These data indicate that the C31 locus of M. truncatula is required for NF-induced expression of MtENOD11, rip1 and MtENOD40. The phenotype of C31 plants for nodulin gene expression is similar to that of dmi and nsp1 mutants, except that gene induction was completely absent in C31 plants, whereas very slight rip1 induction is detected in dmi and nsp1 mutants, and a low level of MtENOD11 induction is detected in nsp1 mutants (Catoira et al., 2000).
The C31 locus appears to act upstream of a mastoparan-responsive signalling element in the Nod factor transduction pathway
The application of a pharmacological approach to studying NF transduction has provided evidence for the participation of a heterotrimeric G protein in NF signalling (den Hartog et al., 2001; Pingret et al., 1998; Vernoud et al., 1999). To determine where the C31 locus acts with respect to a potential G protein signalling element, we exploited the results of Vernoud et al. (1999) that the heterotrimeric G protein agonist mastoparan can induce the pMtENOD11-GUS construct in M. truncatula transgenic plants.
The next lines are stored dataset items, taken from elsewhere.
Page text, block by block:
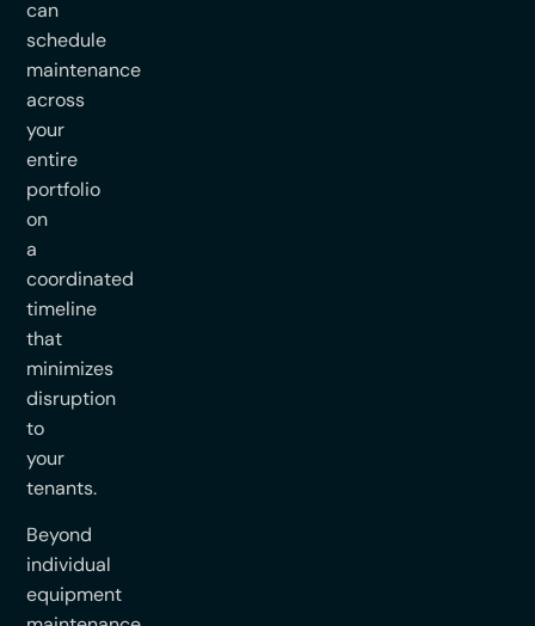
can
schedule
maintenance
across
your
entire
portfolio
on
a
coordinated
timeline
that
minimizes
disruption
to
your
tenants.
Beyond
individual
equipment

We used both mastoparan and the more active analogue of mastoparan, Mas-7 (Pingret et al., 1998), and as these two agonists gave similar results (data not shown), we only present data obtained using Mas-7. Mas-7 induced GUS activity in wild-type transgenic plants, in the root hair and the epidermal cells of the region of root hair emergence and development (Figure 3c). Mas-7 treatment of C31(pMtENOD11-GUS) plants also resulted in GUS activity that was comparable, both in quantitative and qualitative terms, to that induced by Mas-7 in wild-type transgenic plants (Figure 3d). Compared to GUS activity induced by NFs in wild-type transgenic M. truncatula plants (Figure 3a), however, Mas-7 induction both in wild-type and mutant plants was relatively weak. No MtENOD11 expression could be detected with the inactive analogue of mastoparan, Mas-17 (data not shown).
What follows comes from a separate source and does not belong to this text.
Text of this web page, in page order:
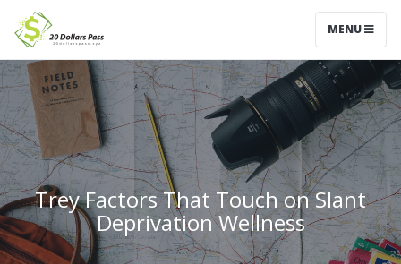
MENU
Trey Factors That Touch on Slant
Deprivation Wellness

These results indicate that the C31 mutant is not defective in NF signalling leading from the site of Mas-7 action to the expression of MtENOD11. The C31 locus therefore appears to act upstream of the mastoparan-responsive signalling element.
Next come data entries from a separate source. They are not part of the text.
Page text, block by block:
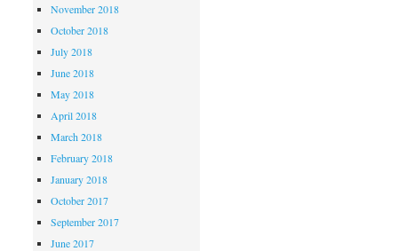
November 2018
October 2018
July 2018
June 2018
May 2018
April 2018
March 2018
February 2018
January 2018
October 2017
September 2017
June 2017

Like DMI1 and DMI2, the C31 locus controls Nod factor-induced calcium spiking
Calcium spiking is the response of legume root hairs to NFs, in which sharp oscillations of the cytoplasmic calcium ion concentration are induced (Cárdenas et al., 2000; Downie and Walker, 1999; Ehrhardt et al., 1996). Compared to early nodulin gene expression, the induction of calcium spiking is rapid, being initiated within 10–15 min following NF application. Furthermore, dmi1 and dmi2 mutants of M. truncatula are defective for NF-induction of calcium spiking, while dmi3, nsp1 and hcl mutants display calcium spiking (Wais et al., 2000).
The C31 mutant was tested for NF-induction of calcium spiking, and was found to be completely defective for this response: 0 of 37 root hairs on nine plants showed calcium spiking. A wild-type plant was treated in parallel to C31 in all these experiments and in every case the wild-type plant showed calcium spiking. Figure 4 shows representative traces for the C31 mutant and the wild type. These data indicate that the C31 locus, like DMI1 and DMI2, is required for NF-induced calcium spiking and acts upstream of calcium spiking, DMI3 and NSP1 in the NF signal transduction pathway.
C31 is the first Nod− mutant that is blocked for the induction of a rapid calcium flux in response to Nod factors
Using dual-dye ratiometric calcium imaging, a rapid, biphasic rise in cytosolic free calcium has recently been detected in M. truncatula in response to 10−8m NFs (Shaw and Long, 2003). This response initiates 1–2 min after NF application and consists of an initial phase of calcium elevation followed by a sustained rise in cytoplasmic calcium concentration until calcium spiking starts (Figure 5a). In M. truncatula dmi1 and dmi2 mutants, NF application induces a monophasic calcium flux, while a wild-type biphasic response is induced in a dmi3 mutant (Shaw and Long, 2003).
When the C31 mutant was tested for this rapid calcium response, no perceptible changes in cytoplasmic calcium concentration in response to 10−8m NF were detected when compared to changes in wild-type plants (n= 9 cells representing four plants) (Figure 5b). In all cases for the C31 mutant, polygalacturonic acid (heptamer at 1 µg ml−1) was added subsequent to NF to demonstrate that the root hairs were competent to respond to exogenous signals with a change in cytoplasmic calcium levels (Figure 5b). These results provide evidence that the C31 locus (i) acts upstream of the rapid calcium flux, (ii) acts upstream of DMI1 and DMI2, and (iii) controls a step of NF signal transduction that is shared in common between calcium spiking and the rapid increase in cytosolic calcium concentration.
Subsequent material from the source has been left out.